Haiti Disaster Relief: Evaluating the Impact of Social and Digital Media


Haiti Disaster Relief: Evaluating the Impact of Social and Digital Media

checkoutIt has been a little over a month since the terribly destructive and deadly Haiti earthquake. Alongside the actual disaster and story, the impact of social, digital, and mobile media on fundraising has received its fair share of coverage. With a month’s perspective, perhaps it is important to reanalyze that impact and compare it to other, previous outpourings of support, such as attacks of 9/11, Hurricane Katrina, Asian Tsunami, and Kashmir Earthquake.

Speed of Donations

The strength of social media is the ability of news and messages to quickly reach massive amounts of people, and not just reach them with a general alert but to tell various angles of the story. The ability to take action by donating is another huge bonus.

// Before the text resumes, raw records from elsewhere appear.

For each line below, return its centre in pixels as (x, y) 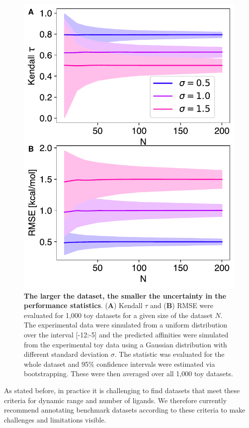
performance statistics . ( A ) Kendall (83, 305)
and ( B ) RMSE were (182, 305)
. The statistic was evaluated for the (169, 354)
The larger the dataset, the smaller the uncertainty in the (125, 295)
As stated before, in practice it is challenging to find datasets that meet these (122, 390)
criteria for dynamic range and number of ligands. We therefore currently (116, 400)
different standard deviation (66, 354)
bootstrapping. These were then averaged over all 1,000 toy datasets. (128, 374)
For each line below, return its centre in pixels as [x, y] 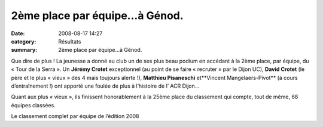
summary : [24, 50]
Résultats [70, 41]
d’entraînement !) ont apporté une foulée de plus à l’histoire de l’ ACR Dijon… [105, 86]
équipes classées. [33, 105]
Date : [18, 33]
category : [24, 41]
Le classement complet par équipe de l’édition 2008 [75, 116]
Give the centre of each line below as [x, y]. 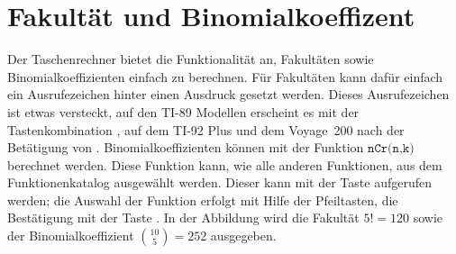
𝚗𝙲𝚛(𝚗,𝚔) [391, 149]
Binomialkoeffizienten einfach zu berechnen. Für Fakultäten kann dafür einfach [225, 76]
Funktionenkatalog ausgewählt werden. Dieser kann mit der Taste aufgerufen [219, 182]
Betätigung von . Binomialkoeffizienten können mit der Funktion [186, 147]
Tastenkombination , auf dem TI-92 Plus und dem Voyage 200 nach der [206, 129]
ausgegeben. [243, 236]
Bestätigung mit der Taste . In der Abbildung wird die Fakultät [183, 218]
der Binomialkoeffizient [71, 236]

Philanthropy.com, a publication that tracks non-profits, noted that: “The pace of giving for Haiti is running ahead of the amount donated in the same period after the Asian tsunamis in 2004, but slower than the outpouring of gifts after the flooding caused by Hurricane Katrina in 2005.

It does seem that social, digital, and mobile have played a part in producing a strong initial response even though the role of mobile may have been over publicized.

chart1-imm

Data source: Philanthropy.com

Mobile Donations

Although the role of mobile giving has been widely covered, its true impact is difficult to understand. Perhaps it increased the total number of donations or made donors out of a younger, previously unreached audience. But the negative impact of mobile donations is the danger of possibly canabilizing potential larger donations because it tends to operate on the very low level donations level.

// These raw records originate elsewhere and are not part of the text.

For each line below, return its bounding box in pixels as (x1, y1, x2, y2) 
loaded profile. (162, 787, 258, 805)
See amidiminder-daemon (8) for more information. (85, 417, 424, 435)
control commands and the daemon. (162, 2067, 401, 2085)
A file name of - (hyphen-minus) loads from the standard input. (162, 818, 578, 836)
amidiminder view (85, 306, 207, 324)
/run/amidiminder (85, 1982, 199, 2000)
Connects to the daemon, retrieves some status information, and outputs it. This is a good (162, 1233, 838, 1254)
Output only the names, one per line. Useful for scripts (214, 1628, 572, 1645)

Philanthropy.com published an interview with Katrin Verclas, co-founder of MobileActive.org, and she expressed some reservations about mobile giving:
“The upside is that it lets people respond very quickly, that’s great because it allows organizations to develop a donor base of people who they wouldn’t necessarily otherwise get…But … there’s a danger that some of those $5 and $10 gifts might be coming at the expense of donations that would have been larger had the donor gone to the charity’s Web site. For something like Haiti, which is so catastrophic and so massive in size and need, it might have the effect of people feeling like, ‘Oh, but I already gave.’”

Real World vs. Digital World

This is the tricky part. Digital and social media create a feeling of immediate impact, but what is happening in the real world is often quite different. The actual disbursement of the funds raised in a flurry of donations takes long months, if not years. Red Cross just came under fire for so far only using up $80M out of $225M raised and explained:

“The reason we have not spent all the money raised for Haiti yet is because we want to spend it in a thoughtful and responsible manner to meet immediate needs for food and water, but also longer term needs such as shelter and sanitation. We are working with other aid organizations to develop a comprehensive plan that makes the best use of the donations entrusted to us. We are actually spending the money very quickly in Haiti compared to other relief operations. In the first month alone, we have spent or have in the pipeline almost one-third of the $255 million donated. By comparison, we raised $581 for the Indian Ocean Tsunami, spent $110 million in the first 6 months of the response and the rest over the next 5 years on longer-term programs.”

Yet, it is understandable how many people would get confused. When donations are being solicited, no distinction is being made between emergency relief and long term rebuilding efforts. Social, digital, and mobile nearly always plays on the immediacy factor, but how the finds will be used is a different story. If urgency were less of a factor, donations would surely decrease, and there would be less funds for the long term efforts.

Total Donations

The continued effort and stamina of donors is still to be determined, and at this point it is hard to tell the total that eventually will be pledged to Haiti’s recovery. The role of social media will be to produce timely spikes of conversation and attention that keep Haiti’s recovery effort top-of-mind and donations flowing.

chart2-long

Data source: Philanthropy.com

Lessons from this

People gave to disaster relief before the advent of digital, social, and mobile, but it was done via other methods. Non-profits are successfully adapting to the changing media consumption habits of the public, cutting through the noise, and telling their story but it is a stretch that social media itself is helping them reach new, unprecedented levels of effectiveness.